Board debates options for property-insurance procurement after agent reports lower premium this year
Summary
Board discussed whether to continue with the longstanding insurance agent after a staff presentation that current layered coverage and agent negotiations produced a premium drop to about $1.55 million; members raised transparency and market-access concerns and asked staff to return with options.
The Acadia Parish School Board spent an extended portion of its Dec. 9 meeting discussing options for property-insurance procurement and the district's relationship with its insurance agent.
An insurance-staff presenter described the district's current approach as "layered coverage," explained how the district's agent negotiates with multiple carriers, and said the board's agent produced a premium reduction last year of about $467,000 โ lowering the annual premium from about $2,016,000 to about $1,549,000. The presenter also said the district's schedule of values for property is roughly $259,000,000 and warned that market assignment (a process proposed by some brokers whereby agents are limited to specified carriers) can complicate apples-to-apples comparisons across agents.
Several board members and community speakers raised transparency and competition concerns. One board member asked, "How do we know we're getting a good price?" and said taxpayers' money should be scrutinized; another suggested the board consider obtaining quotes from other brokers (for example, naming Gallagher) but the presenter cautioned that many brokers would seek quotes from overlapping pools of carriers, and that whoever reaches a carrier first commonly receives the quote. The presenter said multiple agents are possible but can make layered coverage negotiations more difficult.
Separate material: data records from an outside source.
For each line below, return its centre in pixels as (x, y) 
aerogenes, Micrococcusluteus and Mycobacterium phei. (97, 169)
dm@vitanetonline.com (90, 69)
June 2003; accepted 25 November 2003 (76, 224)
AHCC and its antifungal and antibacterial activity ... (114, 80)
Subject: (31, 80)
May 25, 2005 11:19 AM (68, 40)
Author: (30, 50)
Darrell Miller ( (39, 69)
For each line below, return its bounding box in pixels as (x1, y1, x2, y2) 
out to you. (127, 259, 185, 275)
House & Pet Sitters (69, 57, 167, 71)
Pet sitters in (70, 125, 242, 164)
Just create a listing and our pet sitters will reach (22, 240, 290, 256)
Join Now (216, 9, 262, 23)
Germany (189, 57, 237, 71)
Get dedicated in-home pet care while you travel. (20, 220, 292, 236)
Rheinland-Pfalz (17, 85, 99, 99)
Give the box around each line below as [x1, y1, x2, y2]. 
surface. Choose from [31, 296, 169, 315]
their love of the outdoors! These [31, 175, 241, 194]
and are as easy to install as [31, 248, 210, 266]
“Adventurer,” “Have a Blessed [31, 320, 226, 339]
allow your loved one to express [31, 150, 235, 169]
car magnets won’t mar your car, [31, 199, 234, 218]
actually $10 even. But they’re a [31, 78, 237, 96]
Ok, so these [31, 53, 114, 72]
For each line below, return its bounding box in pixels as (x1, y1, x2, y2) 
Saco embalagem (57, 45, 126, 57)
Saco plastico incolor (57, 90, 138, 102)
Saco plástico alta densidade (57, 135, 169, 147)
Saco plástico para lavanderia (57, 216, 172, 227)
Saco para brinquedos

Participants discussed local firms and whether exclusive outlets for certain carriers should be permitted to bid. One commenter referenced Jeff Davis school system's recent broker change as an example of a local district that moved to a different agent.
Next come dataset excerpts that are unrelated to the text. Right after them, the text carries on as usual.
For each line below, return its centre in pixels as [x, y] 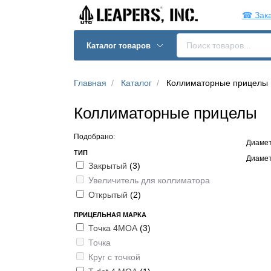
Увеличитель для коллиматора [149, 180]
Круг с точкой [114, 257]
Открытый [109, 195]
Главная [90, 83]
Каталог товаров [120, 45]
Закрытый [109, 166]
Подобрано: [94, 137]
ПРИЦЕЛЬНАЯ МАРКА [110, 215]
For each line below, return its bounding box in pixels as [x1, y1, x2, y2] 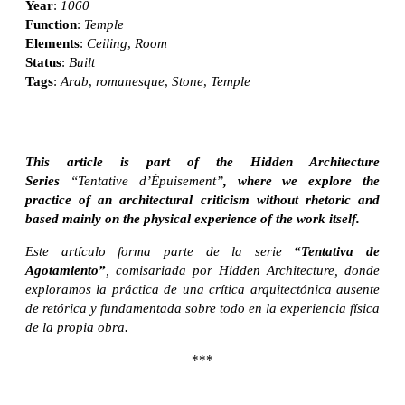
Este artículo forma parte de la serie [25, 243, 295, 259]
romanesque [96, 73, 165, 89]
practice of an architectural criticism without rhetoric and [25, 192, 380, 207]
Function [25, 16, 77, 32]
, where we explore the [222, 173, 381, 188]
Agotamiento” [25, 262, 106, 278]
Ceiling [87, 35, 127, 51]
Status [25, 54, 61, 70]
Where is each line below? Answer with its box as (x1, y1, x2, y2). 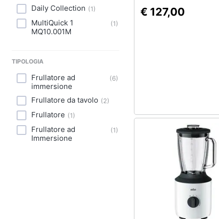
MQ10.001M (31, 27, 71, 36)
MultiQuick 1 (31, 18, 73, 27)
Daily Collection (31, 3, 86, 13)
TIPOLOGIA (12, 58, 44, 65)
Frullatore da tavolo (31, 95, 98, 105)

The presenter recommended the board consider its options and advised there is time before the board must decide (the presenter said a decision could be targeted around March). No final procurement decision was made at the meeting; the discussion concluded with board members asking staff to return with options and additional information.
The transcript records multiple agent-name variants in discussion (Dupree Carrier/Gotshaw, Gotcha, Dupri Carrier Gotshul, etc.); the meeting record did not standardize those spellings.